:: Working data

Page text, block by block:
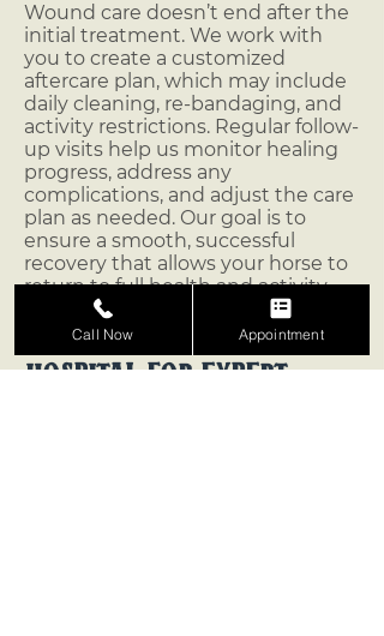
Wound care doesn’t end after the
initial treatment. We work with
you to create a customized
aftercare plan, which may include
daily cleaning, re-bandaging, and
activity restrictions. Regular follow-
up visits help us monitor healing
progress, address any
complications, and adjust the care
plan as needed. Our goal is to
ensure a smooth, successful
recovery that allows your horse to
return to full health and activity.
Trust Vaquero Equine
Hospital for Expert
Call Now Appointment
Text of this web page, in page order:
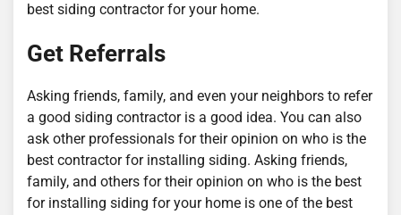
best siding contractor for your home.
Get Referrals
Asking friends, family, and even your neighbors to refer
a good siding contractor is a good idea. You can also
ask other professionals for their opinion on who is the
best contractor for installing siding. Asking friends,
family, and others for their opinion on who is the best
for installing siding for your home is one of the best
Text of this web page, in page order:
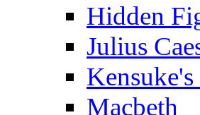
Hidden
Julius
Macbeth
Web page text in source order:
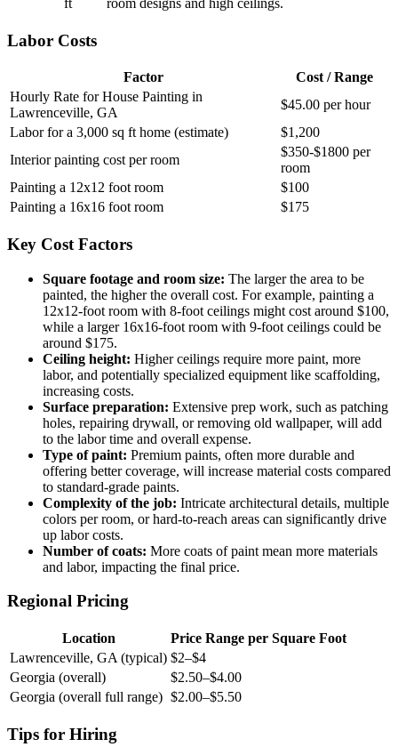
Labor Costs
Factor
Cost / Range
Hourly Rate for House Painting in
Lawrenceville, GA
$45.00 per hour
Labor for a 3,000 sq ft home (estimate)
$1,200
Interior painting cost per room
$350-$1800 per
room
Painting a 12x12 foot room
$100
Painting a 16x16 foot room
$175
Key Cost Factors
Square footage and room size: The larger the area to be
painted, the higher the overall cost. For example, painting a
12x12-foot room with 8-foot ceilings might cost around $100,
while a larger 16x16-foot room with 9-foot ceilings could be
around $175.
Ceiling height: Higher ceilings require more paint, more
labor, and potentially specialized equipment like scaffolding,
increasing costs.
Surface preparation: Extensive prep work, such as patching
holes, repairing drywall, or removing old wallpaper, will add
to the labor time and overall expense.
Type of paint: Premium paints, often more durable and
offering better coverage, will increase material costs compared
to standard-grade paints.
Complexity of the job: Intricate architectural details, multiple
colors per room, or hard-to-reach areas can significantly drive
up labor costs.
Number of coats: More coats of paint mean more materials
and labor, impacting the final price.
Regional Pricing
Location
Price Range per Square Foot
Lawrenceville, GA (typical) $2–$4
Georgia (overall)
$2.50–$4.00
Georgia (overall full range) $2.00–$5.50
Tips for Hiring

::::

- Work instruction -
All lines from the one holding "Painting a 16x16 foot room" through the final line of the material must be set down exactly, and nothing else may be added.

- Task answer -
Painting a 16x16 foot room
$175
Key Cost Factors
Square footage and room size: The larger the area to be
painted, the higher the overall cost. For example, painting a
12x12-foot room with 8-foot ceilings might cost around $100,
while a larger 16x16-foot room with 9-foot ceilings could be
around $175.
Ceiling height: Higher ceilings require more paint, more
labor, and potentially specialized equipment like scaffolding,
increasing costs.
Surface preparation: Extensive prep work, such as patching
holes, repairing drywall, or removing old wallpaper, will add
to the labor time and overall expense.
Type of paint: Premium paints, often more durable and
offering better coverage, will increase material costs compared
to standard-grade paints.
Complexity of the job: Intricate architectural details, multiple
colors per room, or hard-to-reach areas can significantly drive
up labor costs.
Number of coats: More coats of paint mean more materials
and labor, impacting the final price.
Regional Pricing
Location
Price Range per Square Foot
Lawrenceville, GA (typical) $2–$4
Georgia (overall)
$2.50–$4.00
Georgia (overall full range) $2.00–$5.50
Tips for Hiring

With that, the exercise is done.